● What you need to do: Could you give back every entry below exactly, with the pictures dropped?

========

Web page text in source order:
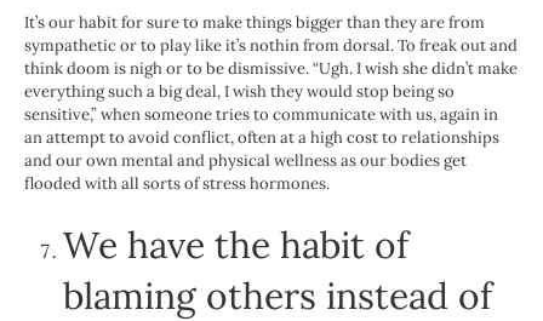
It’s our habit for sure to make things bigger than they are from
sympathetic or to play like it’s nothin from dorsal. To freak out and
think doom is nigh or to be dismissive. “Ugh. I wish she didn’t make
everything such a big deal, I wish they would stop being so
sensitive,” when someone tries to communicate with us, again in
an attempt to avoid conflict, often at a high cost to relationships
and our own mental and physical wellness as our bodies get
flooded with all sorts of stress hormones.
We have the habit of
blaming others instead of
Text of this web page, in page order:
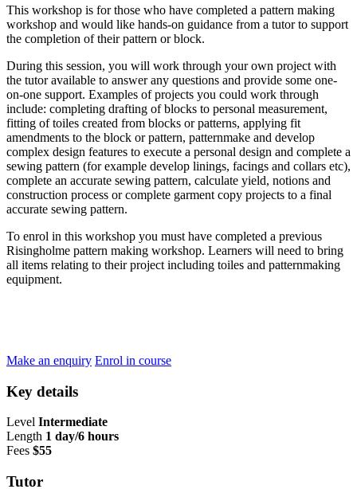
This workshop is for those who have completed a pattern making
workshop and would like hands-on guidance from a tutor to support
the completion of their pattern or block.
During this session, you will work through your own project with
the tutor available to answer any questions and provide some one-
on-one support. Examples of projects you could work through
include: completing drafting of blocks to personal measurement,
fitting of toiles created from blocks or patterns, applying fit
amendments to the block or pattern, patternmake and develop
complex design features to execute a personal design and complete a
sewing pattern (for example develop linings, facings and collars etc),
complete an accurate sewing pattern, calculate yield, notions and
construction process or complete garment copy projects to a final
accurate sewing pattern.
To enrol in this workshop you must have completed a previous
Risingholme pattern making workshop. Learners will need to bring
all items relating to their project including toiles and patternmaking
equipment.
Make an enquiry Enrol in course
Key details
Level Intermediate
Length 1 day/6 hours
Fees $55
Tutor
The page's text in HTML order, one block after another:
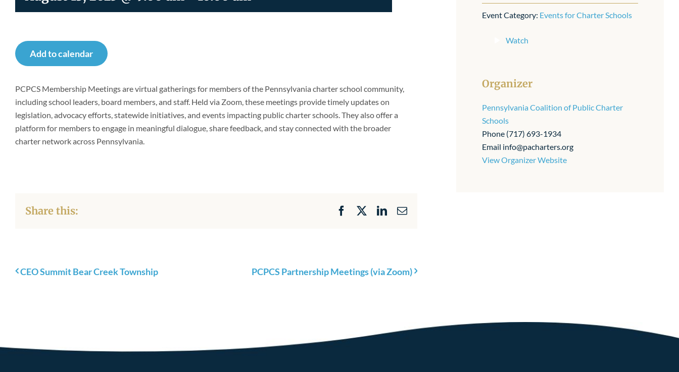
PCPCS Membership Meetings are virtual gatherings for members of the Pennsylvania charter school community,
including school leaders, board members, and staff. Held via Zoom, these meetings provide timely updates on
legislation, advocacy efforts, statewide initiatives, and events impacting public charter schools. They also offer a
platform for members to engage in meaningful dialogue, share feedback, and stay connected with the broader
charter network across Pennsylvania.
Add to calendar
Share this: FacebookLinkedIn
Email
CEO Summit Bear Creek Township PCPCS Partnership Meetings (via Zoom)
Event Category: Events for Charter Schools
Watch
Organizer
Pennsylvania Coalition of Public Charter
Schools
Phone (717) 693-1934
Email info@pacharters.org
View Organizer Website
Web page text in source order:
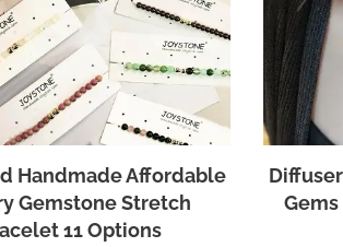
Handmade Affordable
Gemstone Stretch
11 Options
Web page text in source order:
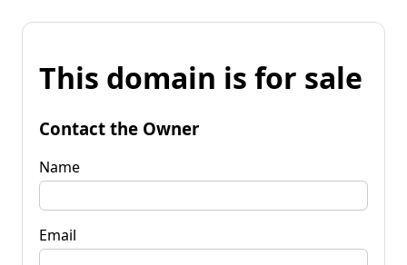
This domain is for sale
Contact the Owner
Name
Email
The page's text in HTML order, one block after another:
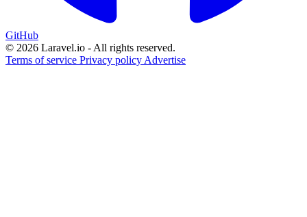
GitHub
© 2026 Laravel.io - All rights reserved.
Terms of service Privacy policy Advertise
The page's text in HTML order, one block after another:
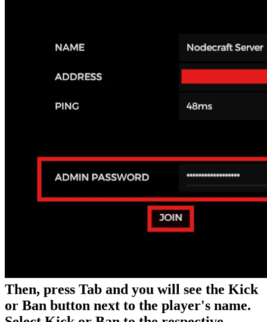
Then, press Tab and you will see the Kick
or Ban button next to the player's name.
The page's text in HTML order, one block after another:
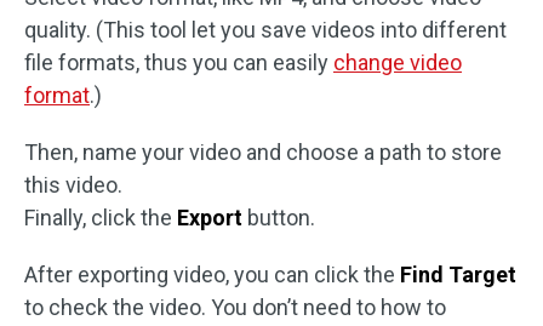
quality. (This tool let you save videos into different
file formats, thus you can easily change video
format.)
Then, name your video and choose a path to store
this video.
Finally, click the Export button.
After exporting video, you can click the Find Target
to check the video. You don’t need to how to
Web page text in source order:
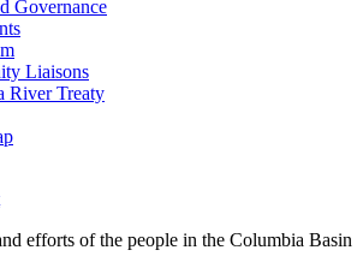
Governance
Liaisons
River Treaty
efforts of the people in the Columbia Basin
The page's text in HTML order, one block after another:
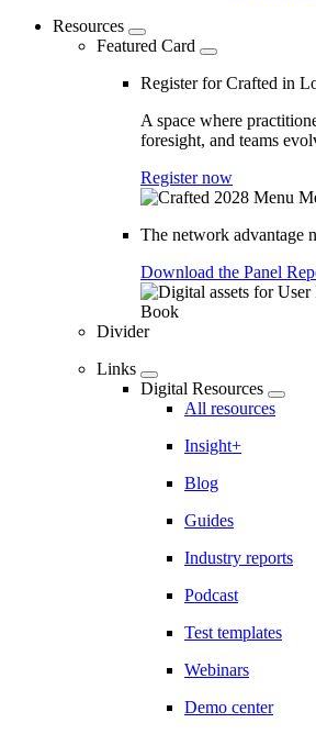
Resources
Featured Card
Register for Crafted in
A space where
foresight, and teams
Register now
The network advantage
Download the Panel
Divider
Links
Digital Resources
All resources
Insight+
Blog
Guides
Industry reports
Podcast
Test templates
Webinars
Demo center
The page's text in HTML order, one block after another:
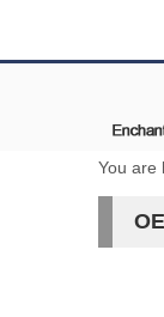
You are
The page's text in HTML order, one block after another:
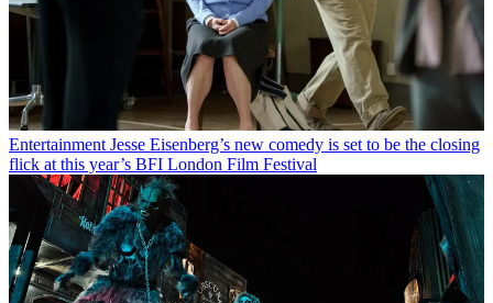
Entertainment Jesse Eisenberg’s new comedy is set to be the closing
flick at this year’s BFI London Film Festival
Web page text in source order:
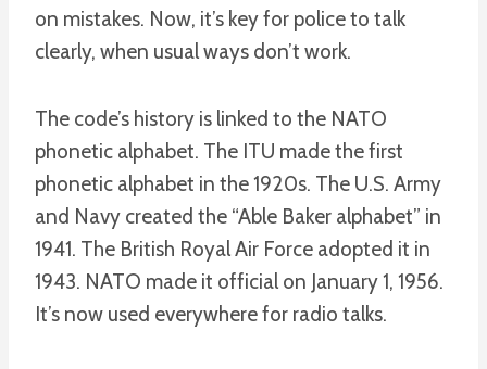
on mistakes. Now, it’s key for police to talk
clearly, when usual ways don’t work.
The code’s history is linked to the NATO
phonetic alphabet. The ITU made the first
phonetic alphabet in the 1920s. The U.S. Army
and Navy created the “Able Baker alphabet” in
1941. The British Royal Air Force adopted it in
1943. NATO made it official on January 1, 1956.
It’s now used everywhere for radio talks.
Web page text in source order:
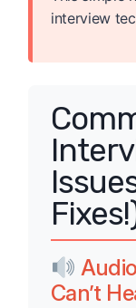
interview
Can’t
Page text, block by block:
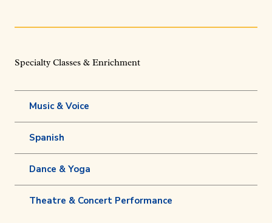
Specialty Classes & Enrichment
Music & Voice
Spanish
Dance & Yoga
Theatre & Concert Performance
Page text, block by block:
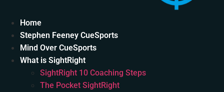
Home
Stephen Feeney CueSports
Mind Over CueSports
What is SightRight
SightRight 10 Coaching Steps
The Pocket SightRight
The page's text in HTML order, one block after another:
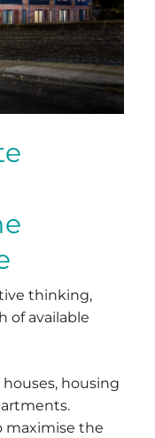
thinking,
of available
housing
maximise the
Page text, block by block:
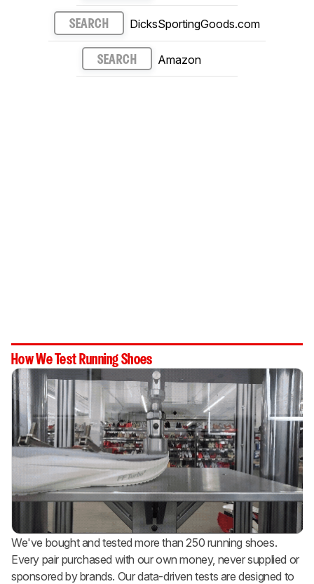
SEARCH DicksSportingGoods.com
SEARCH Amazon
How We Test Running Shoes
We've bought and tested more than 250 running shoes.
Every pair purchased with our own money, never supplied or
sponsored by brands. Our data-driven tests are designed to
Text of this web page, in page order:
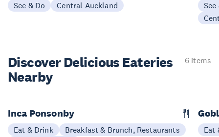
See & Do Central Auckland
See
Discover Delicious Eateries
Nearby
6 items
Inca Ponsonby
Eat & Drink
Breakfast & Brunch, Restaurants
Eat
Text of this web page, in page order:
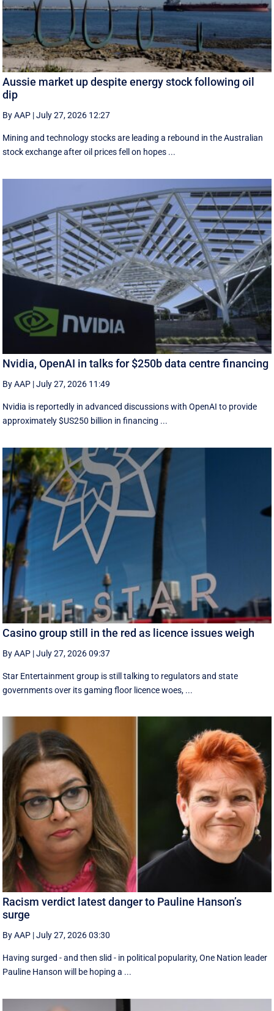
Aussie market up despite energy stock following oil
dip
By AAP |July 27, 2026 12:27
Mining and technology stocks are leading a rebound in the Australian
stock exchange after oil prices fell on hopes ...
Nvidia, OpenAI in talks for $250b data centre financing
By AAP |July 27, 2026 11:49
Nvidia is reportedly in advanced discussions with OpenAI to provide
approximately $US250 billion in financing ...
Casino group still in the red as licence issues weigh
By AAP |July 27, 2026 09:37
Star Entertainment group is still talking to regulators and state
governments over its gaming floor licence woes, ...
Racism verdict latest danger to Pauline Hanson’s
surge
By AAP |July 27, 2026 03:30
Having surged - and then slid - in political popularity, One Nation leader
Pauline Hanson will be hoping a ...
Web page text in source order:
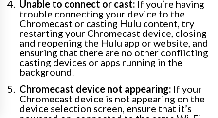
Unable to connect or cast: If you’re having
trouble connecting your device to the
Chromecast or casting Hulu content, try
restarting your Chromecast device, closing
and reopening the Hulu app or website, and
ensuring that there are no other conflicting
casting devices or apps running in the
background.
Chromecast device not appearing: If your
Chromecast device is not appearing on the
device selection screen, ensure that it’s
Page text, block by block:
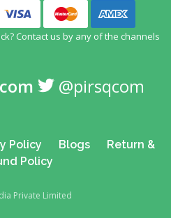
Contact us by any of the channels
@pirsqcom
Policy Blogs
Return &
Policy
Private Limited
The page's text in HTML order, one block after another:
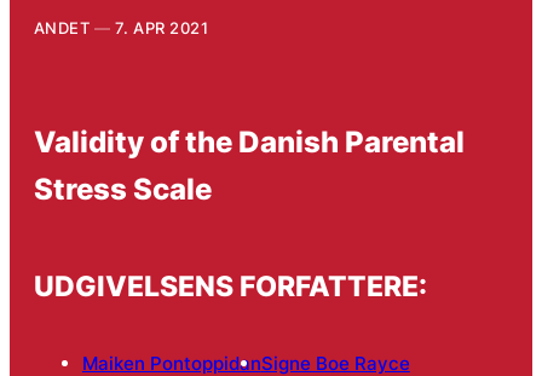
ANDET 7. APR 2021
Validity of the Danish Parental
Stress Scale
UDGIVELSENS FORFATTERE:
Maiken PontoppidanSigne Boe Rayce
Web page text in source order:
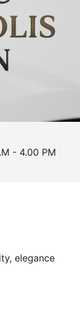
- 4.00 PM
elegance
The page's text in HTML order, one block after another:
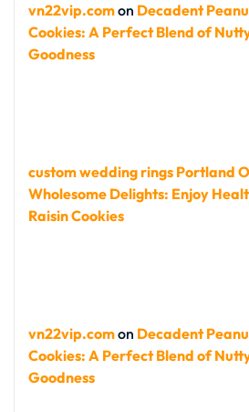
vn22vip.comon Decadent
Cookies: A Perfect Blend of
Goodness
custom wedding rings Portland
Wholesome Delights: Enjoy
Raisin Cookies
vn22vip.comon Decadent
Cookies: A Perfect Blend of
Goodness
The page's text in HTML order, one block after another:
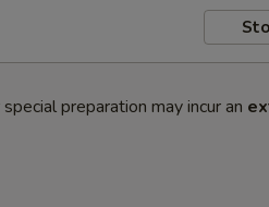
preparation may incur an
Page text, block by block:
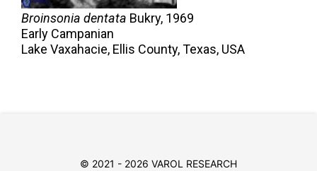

========

● Solution for this exercise:
Web page text in source order:
It’s our habit for sure to make things bigger than they are from
sympathetic or to play like it’s nothin from dorsal. To freak out and
think doom is nigh or to be dismissive. “Ugh. I wish she didn’t make
everything such a big deal, I wish they would stop being so
sensitive,” when someone tries to communicate with us, again in
an attempt to avoid conflict, often at a high cost to relationships
and our own mental and physical wellness as our bodies get
flooded with all sorts of stress hormones.
We have the habit of
blaming others instead of
Text of this web page, in page order:
This workshop is for those who have completed a pattern making
workshop and would like hands-on guidance from a tutor to support
the completion of their pattern or block.
During this session, you will work through your own project with
the tutor available to answer any questions and provide some one-
on-one support. Examples of projects you could work through
include: completing drafting of blocks to personal measurement,
fitting of toiles created from blocks or patterns, applying fit
amendments to the block or pattern, patternmake and develop
complex design features to execute a personal design and complete a
sewing pattern (for example develop linings, facings and collars etc),
complete an accurate sewing pattern, calculate yield, notions and
construction process or complete garment copy projects to a final
accurate sewing pattern.
To enrol in this workshop you must have completed a previous
Risingholme pattern making workshop. Learners will need to bring
all items relating to their project including toiles and patternmaking
equipment.
Make an enquiry Enrol in course
Key details
Level Intermediate
Length 1 day/6 hours
Fees $55
Tutor
The page's text in HTML order, one block after another:
PCPCS Membership Meetings are virtual gatherings for members of the Pennsylvania charter school community,
including school leaders, board members, and staff. Held via Zoom, these meetings provide timely updates on
legislation, advocacy efforts, statewide initiatives, and events impacting public charter schools. They also offer a
platform for members to engage in meaningful dialogue, share feedback, and stay connected with the broader
charter network across Pennsylvania.
Add to calendar
Share this: FacebookLinkedIn
Email
CEO Summit Bear Creek Township PCPCS Partnership Meetings (via Zoom)
Event Category: Events for Charter Schools
Watch
Organizer
Pennsylvania Coalition of Public Charter
Schools
Phone (717) 693-1934
Email info@pacharters.org
View Organizer Website
Web page text in source order:
Handmade Affordable
Gemstone Stretch
11 Options
Web page text in source order:
This domain is for sale
Contact the Owner
Name
Email
The page's text in HTML order, one block after another:
GitHub
© 2026 Laravel.io - All rights reserved.
Terms of service Privacy policy Advertise
The page's text in HTML order, one block after another:
Then, press Tab and you will see the Kick
or Ban button next to the player's name.
The page's text in HTML order, one block after another:
quality. (This tool let you save videos into different
file formats, thus you can easily change video
format.)
Then, name your video and choose a path to store
this video.
Finally, click the Export button.
After exporting video, you can click the Find Target
to check the video. You don’t need to how to
Web page text in source order:
Governance
Liaisons
River Treaty
efforts of the people in the Columbia Basin
The page's text in HTML order, one block after another:
Resources
Featured Card
Register for Crafted in
A space where
foresight, and teams
Register now
The network advantage
Download the Panel
Divider
Links
Digital Resources
All resources
Insight+
Blog
Guides
Industry reports
Podcast
Test templates
Webinars
Demo center
The page's text in HTML order, one block after another:
You are
The page's text in HTML order, one block after another:
Entertainment Jesse Eisenberg’s new comedy is set to be the closing
flick at this year’s BFI London Film Festival
Web page text in source order:
on mistakes. Now, it’s key for police to talk
clearly, when usual ways don’t work.
The code’s history is linked to the NATO
phonetic alphabet. The ITU made the first
phonetic alphabet in the 1920s. The U.S. Army
and Navy created the “Able Baker alphabet” in
1941. The British Royal Air Force adopted it in
1943. NATO made it official on January 1, 1956.
It’s now used everywhere for radio talks.
Web page text in source order:
interview
Can’t
Page text, block by block:
Specialty Classes & Enrichment
Music & Voice
Spanish
Dance & Yoga
Theatre & Concert Performance
Page text, block by block:
Home
Stephen Feeney CueSports
Mind Over CueSports
What is SightRight
SightRight 10 Coaching Steps
The Pocket SightRight
The page's text in HTML order, one block after another:
thinking,
of available
housing
maximise the
Page text, block by block:
SEARCH DicksSportingGoods.com
SEARCH Amazon
How We Test Running Shoes
We've bought and tested more than 250 running shoes.
Every pair purchased with our own money, never supplied or
sponsored by brands. Our data-driven tests are designed to
Text of this web page, in page order:
See & Do Central Auckland
See
Discover Delicious Eateries
Nearby
6 items
Inca Ponsonby
Eat & Drink
Breakfast & Brunch, Restaurants
Eat
Text of this web page, in page order:
Aussie market up despite energy stock following oil
dip
By AAP |July 27, 2026 12:27
Mining and technology stocks are leading a rebound in the Australian
stock exchange after oil prices fell on hopes ...
Nvidia, OpenAI in talks for $250b data centre financing
By AAP |July 27, 2026 11:49
Nvidia is reportedly in advanced discussions with OpenAI to provide
approximately $US250 billion in financing ...
Casino group still in the red as licence issues weigh
By AAP |July 27, 2026 09:37
Star Entertainment group is still talking to regulators and state
governments over its gaming floor licence woes, ...
Racism verdict latest danger to Pauline Hanson’s
surge
By AAP |July 27, 2026 03:30
Having surged - and then slid - in political popularity, One Nation leader
Pauline Hanson will be hoping a ...
Web page text in source order:
Unable to connect or cast: If you’re having
trouble connecting your device to the
Chromecast or casting Hulu content, try
restarting your Chromecast device, closing
and reopening the Hulu app or website, and
ensuring that there are no other conflicting
casting devices or apps running in the
background.
Chromecast device not appearing: If your
Chromecast device is not appearing on the
device selection screen, ensure that it’s
Page text, block by block:
Contact us by any of the channels
@pirsqcom
Policy Blogs
Return &
Policy
Private Limited
The page's text in HTML order, one block after another:
ANDET 7. APR 2021
Validity of the Danish Parental
Stress Scale
UDGIVELSENS FORFATTERE:
Maiken PontoppidanSigne Boe Rayce
Web page text in source order:
- 4.00 PM
elegance
The page's text in HTML order, one block after another:
vn22vip.comon Decadent
Cookies: A Perfect Blend of
Goodness
custom wedding rings Portland
Wholesome Delights: Enjoy
Raisin Cookies
vn22vip.comon Decadent
Cookies: A Perfect Blend of
Goodness
The page's text in HTML order, one block after another:
preparation may incur an
Page text, block by block:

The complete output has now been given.